:: Material for this task ::
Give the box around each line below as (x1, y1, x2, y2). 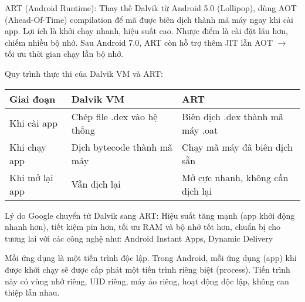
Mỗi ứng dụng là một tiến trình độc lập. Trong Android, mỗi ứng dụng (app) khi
:::
:: Material for this task ::
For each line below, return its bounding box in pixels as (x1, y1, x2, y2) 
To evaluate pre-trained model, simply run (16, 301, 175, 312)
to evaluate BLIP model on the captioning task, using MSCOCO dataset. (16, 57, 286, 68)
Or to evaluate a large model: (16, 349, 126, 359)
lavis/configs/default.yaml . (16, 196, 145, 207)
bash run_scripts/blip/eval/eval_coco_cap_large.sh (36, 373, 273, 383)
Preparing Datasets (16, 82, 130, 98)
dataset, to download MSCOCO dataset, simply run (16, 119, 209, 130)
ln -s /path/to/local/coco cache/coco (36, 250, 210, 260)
:::
Check each line of the records for the string "model" and copy those that have it.

Solution below:
To evaluate pre-trained model, simply run (16, 301, 175, 312)
to evaluate BLIP model on the captioning task, using MSCOCO dataset. (16, 57, 286, 68)
Or to evaluate a large model: (16, 349, 126, 359)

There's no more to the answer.